Ç’a été des hauts et des bas au cours de l’été. On était inquiet, il y a eu de la pluie, ce qui a rendu les choses un peu meilleures, mais on est de nouveau inquiet, dit Greg Archibald.

M. Archibald indique que son organisme a commencé à se préparer en conséquence. Les tuyaux d’approvisionnement à la station de Letellier ainsi que celui de la station de Morris ont été abaissés. Un mécanisme pour réchauffer les tuyaux et pousser de l’air pour empêcher la formation de glace a été installé.

De la machinerie pour pomper de l'eau est installée à côté de la rivière rouge à proximité de la station de pompage de Letellier.

La Coopérative d'eau de la vallée de la Pembina a mis en place une installation temporaire pour s'approvisionner en eau en raison du bas niveau de la rivière Rouge à la station de pompage de Letellier.

Photo : Coopérative d'eau de la vallée de la Pembina

Greg Archibald soutient que la coopérative aura assez d’eau pour passer l’hiver. Elle bénéficie d’une réserve d’eau à la station de Letellier et a une capacité de production de six mois grâce à un étang à Morris.

Toutefois, il s’inquiète pour le printemps prochain, s'il n'y a pas assez de neige cet hiver et de ruissellement pour alimenter la rivière.

L'état d'urgence lié à la sécheresse sera maintenu cet hiver

L’été dernier, les 14 municipalités membres de la Coopérative d'eau de la vallée de la Pembina ont déclaré l’état d’urgence afin de réduire de 15 % leur utilisation d’eau, en raison de la sécheresse extrême de la région.

Un homme porte des lunettes de soleil, les bras croisés, devant une route de campagne en gravier.

Le préfet de la municipalité de Montcalm, Paul Gilmore (archives).

Photo : Radio-Canada / Chloé Dioré de Périgny

Cet état d’urgence sera maintenu, confirment Greg Archibald et Paul Gilmore. Une rencontre est d’ailleurs prévue mardi pour définir les mesures à envisager cet hiver.

« On veut que nos citoyens continuent de surveiller leur consommation d’eau. »

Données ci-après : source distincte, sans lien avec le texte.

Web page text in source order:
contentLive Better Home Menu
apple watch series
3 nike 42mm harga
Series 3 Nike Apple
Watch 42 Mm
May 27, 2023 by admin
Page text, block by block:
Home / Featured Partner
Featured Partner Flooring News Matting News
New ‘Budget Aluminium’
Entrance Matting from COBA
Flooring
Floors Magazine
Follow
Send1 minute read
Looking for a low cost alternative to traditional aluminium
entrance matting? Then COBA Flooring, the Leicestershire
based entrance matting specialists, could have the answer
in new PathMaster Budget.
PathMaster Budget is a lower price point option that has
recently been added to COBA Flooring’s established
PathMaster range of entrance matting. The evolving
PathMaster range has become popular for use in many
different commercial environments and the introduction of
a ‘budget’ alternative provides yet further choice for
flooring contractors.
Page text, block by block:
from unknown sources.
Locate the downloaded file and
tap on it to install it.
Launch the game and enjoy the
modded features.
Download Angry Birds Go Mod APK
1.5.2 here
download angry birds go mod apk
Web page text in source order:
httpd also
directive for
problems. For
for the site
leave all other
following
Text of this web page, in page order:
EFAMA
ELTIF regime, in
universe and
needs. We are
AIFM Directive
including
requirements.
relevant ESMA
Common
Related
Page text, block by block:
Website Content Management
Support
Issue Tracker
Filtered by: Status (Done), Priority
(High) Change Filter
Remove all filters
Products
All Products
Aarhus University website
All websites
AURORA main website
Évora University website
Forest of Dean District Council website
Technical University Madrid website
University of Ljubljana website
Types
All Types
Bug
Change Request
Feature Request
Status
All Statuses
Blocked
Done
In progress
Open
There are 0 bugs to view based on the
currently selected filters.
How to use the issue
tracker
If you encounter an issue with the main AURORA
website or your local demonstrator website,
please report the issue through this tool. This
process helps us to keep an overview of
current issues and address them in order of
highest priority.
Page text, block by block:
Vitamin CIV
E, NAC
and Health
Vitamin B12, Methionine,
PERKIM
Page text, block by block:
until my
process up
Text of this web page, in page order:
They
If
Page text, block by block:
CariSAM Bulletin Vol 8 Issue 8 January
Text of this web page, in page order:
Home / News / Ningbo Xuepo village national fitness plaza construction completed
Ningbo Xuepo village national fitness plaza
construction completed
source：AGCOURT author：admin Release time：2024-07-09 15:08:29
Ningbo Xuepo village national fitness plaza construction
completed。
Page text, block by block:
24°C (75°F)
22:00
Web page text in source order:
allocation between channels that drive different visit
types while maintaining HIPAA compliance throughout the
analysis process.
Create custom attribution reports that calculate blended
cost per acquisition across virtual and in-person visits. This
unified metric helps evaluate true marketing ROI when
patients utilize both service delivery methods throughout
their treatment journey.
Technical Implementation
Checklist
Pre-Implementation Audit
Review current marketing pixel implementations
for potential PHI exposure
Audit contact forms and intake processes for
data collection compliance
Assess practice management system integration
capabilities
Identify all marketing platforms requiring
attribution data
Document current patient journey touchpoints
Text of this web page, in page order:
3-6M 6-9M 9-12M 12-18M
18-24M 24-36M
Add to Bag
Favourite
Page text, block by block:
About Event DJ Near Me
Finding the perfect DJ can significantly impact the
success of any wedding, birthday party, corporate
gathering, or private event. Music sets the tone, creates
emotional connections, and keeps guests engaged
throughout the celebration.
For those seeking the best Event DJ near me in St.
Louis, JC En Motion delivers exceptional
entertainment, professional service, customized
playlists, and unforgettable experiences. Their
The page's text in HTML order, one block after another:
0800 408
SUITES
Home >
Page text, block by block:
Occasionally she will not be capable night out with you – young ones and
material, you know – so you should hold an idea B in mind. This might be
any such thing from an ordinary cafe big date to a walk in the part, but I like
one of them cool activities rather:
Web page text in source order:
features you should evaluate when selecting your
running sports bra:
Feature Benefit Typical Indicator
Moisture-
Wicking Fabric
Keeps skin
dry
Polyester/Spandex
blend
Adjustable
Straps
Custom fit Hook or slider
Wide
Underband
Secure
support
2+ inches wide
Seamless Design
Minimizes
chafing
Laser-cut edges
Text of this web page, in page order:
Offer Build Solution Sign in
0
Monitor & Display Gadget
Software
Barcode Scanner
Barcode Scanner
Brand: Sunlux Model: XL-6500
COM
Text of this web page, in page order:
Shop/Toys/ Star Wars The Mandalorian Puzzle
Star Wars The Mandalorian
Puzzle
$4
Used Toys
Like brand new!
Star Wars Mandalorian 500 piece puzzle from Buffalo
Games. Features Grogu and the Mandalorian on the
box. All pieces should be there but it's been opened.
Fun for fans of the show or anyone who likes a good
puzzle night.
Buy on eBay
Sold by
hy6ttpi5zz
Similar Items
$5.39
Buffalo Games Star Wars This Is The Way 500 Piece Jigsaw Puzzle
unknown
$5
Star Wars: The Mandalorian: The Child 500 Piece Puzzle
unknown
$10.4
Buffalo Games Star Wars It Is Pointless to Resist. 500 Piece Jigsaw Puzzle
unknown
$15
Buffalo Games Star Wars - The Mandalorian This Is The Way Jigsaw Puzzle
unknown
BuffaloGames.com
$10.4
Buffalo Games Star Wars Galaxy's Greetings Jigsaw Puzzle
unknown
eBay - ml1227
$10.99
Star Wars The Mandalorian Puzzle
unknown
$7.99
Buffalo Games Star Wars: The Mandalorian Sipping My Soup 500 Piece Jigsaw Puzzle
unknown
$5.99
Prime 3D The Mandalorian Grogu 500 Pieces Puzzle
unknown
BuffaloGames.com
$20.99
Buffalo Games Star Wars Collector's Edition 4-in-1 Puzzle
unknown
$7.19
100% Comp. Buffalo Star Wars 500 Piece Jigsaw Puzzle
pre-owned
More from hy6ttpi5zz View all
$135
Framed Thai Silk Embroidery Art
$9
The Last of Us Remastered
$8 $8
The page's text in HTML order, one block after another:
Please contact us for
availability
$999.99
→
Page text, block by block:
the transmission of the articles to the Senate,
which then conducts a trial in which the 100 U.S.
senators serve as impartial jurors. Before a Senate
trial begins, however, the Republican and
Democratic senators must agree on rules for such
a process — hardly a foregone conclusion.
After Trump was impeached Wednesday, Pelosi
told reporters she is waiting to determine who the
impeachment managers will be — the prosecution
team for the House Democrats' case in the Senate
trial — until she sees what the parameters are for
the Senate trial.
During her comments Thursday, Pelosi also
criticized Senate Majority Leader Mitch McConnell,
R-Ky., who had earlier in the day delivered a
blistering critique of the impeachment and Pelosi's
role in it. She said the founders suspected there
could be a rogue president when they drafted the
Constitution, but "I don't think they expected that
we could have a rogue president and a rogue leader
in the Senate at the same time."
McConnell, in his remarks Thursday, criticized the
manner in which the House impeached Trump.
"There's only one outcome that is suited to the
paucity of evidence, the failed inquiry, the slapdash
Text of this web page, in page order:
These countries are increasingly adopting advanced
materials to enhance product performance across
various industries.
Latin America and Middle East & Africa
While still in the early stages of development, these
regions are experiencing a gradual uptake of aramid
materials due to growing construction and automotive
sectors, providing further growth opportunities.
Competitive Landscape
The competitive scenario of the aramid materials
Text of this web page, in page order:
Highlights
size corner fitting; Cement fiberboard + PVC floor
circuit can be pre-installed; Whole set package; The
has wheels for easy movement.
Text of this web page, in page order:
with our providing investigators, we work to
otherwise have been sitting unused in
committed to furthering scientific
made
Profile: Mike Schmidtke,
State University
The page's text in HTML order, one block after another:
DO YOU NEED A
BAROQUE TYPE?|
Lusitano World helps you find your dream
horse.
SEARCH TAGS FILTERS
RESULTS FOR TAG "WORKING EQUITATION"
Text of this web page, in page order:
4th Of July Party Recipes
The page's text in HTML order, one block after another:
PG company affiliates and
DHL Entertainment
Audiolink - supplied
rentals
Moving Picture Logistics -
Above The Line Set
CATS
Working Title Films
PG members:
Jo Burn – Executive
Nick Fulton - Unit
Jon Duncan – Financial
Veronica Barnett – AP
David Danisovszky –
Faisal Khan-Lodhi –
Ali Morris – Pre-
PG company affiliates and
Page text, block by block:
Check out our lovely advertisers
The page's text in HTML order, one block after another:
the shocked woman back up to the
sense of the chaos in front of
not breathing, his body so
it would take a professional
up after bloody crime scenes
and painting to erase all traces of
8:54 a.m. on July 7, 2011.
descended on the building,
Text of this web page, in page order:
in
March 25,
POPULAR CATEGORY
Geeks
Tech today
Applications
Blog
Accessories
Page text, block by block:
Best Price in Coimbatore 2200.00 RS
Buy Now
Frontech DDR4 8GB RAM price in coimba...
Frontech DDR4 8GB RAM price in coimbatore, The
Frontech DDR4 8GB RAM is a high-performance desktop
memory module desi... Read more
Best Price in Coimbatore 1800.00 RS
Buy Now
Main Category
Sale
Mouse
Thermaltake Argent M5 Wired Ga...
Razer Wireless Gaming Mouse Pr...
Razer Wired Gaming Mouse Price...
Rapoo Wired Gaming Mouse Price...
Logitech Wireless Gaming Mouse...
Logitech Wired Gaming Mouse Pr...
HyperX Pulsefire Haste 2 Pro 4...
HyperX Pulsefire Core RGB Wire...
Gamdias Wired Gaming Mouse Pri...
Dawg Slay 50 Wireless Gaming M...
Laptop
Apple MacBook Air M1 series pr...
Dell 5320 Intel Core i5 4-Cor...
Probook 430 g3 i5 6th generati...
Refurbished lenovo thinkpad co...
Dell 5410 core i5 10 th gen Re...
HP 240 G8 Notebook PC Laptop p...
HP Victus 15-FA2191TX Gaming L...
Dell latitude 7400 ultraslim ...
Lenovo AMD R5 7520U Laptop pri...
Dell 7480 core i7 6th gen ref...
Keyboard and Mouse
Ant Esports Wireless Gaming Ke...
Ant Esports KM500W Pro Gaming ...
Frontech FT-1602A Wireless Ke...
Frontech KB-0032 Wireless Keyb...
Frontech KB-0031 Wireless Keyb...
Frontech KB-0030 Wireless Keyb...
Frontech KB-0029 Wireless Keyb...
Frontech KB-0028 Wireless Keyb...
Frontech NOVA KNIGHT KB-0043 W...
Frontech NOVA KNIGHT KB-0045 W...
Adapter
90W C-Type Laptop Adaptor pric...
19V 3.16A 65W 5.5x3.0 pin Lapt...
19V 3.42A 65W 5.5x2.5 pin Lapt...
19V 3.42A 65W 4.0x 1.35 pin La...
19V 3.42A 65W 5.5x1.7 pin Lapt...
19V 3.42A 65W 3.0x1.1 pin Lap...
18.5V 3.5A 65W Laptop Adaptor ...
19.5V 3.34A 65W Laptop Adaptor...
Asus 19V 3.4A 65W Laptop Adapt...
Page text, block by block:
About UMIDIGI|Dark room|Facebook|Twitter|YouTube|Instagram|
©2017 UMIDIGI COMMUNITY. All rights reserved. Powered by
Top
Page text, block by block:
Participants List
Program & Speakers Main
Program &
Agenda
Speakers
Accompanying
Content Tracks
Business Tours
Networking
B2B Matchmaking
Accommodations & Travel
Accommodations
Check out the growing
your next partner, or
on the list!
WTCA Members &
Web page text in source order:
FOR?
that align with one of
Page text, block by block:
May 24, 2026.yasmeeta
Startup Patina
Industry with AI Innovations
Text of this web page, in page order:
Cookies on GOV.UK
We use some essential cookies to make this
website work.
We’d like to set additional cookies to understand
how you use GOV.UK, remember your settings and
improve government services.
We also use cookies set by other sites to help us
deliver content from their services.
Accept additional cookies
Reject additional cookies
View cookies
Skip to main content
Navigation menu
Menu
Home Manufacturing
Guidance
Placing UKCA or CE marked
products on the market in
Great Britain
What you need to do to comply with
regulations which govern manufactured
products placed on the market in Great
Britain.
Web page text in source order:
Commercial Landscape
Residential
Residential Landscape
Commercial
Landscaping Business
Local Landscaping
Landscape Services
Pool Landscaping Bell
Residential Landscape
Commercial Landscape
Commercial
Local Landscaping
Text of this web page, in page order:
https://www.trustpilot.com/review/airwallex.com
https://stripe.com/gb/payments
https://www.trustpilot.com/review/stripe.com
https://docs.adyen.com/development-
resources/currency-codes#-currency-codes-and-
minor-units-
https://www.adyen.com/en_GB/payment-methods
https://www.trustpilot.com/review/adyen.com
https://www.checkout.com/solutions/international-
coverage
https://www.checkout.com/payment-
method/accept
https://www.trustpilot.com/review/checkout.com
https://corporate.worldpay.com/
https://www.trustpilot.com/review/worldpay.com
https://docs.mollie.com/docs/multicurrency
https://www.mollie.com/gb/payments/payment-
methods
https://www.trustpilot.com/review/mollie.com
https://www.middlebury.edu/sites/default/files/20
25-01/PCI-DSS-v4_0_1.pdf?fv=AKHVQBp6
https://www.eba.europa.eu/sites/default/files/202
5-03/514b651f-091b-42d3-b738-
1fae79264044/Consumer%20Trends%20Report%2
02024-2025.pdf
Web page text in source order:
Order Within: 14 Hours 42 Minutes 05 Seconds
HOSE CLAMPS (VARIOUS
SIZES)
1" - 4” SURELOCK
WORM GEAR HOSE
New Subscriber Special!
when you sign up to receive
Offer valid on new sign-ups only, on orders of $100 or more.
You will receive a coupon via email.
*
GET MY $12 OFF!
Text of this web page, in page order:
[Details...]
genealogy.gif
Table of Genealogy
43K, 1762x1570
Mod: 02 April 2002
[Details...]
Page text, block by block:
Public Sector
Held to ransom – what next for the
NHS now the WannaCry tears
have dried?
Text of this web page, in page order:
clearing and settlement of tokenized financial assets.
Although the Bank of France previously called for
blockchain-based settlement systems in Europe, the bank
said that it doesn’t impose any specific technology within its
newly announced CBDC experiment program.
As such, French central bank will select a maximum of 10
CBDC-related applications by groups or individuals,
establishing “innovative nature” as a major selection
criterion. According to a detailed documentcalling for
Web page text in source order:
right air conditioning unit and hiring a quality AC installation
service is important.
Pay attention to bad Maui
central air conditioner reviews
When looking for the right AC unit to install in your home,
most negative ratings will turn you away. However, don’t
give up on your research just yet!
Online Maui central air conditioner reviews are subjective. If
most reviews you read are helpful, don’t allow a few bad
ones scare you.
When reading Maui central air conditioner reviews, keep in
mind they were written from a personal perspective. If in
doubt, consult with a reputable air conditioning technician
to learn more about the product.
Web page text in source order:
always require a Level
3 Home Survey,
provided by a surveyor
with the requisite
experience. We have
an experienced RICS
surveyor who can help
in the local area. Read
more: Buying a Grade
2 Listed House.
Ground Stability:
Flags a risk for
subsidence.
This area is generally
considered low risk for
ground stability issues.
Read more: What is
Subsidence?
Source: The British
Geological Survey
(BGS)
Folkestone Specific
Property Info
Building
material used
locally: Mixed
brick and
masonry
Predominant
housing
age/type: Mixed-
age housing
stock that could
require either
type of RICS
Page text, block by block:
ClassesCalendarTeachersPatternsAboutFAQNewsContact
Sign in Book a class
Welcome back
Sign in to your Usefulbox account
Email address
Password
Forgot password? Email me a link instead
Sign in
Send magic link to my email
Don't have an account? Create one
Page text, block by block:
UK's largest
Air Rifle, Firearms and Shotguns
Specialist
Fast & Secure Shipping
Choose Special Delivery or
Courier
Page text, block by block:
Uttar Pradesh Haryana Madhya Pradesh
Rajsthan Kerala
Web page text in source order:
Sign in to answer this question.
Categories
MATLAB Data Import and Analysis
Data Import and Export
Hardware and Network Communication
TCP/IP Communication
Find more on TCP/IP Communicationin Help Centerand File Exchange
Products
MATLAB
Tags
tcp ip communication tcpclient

— Une citation de  Paul Gilmore, préfet de la municipalité rurale de Montcalm et membre du conseil d’administration de la Coopérative d’eau de la vallée de la Pembina

Paul Gilmore aimerait que la province soit plus proactive pour aider les municipalités à trouver d’autres sources d’eau, sachant que les sécheresses pourraient se répéter dans les années à venir.

Dans un courriel, un porte-parole de la province soutient que plusieurs ministères coordonnent leur réponse à la sécheresse pour réduire les conséquences sur les Manitobains, ainsi que pour planifier les mesures d’urgence en cas de sécheresse grave ou de pénurie d’eau.

Il ajoute que la province travaille avec la Coopérative d’eau de la vallée de la Pembina pour soutenir la modernisation des infrastructures, afin d’améliorer l’accès à l’eau non traitée et la distribution de l’eau potable. La province appuie aussi la coopérative dans ses projets pour s’adapter aux sécheresses, selon le porte-parole.

M. Archibald estime que la situation entourant l’accès à l’eau dans la rivière Rouge cet hiver sera mieux connue à la fin du mois d'octobre, où on attend des informations et des discussions sur les prévisions hydrauliques en provenance du gouvernement canadien, des États-Unis et de la province.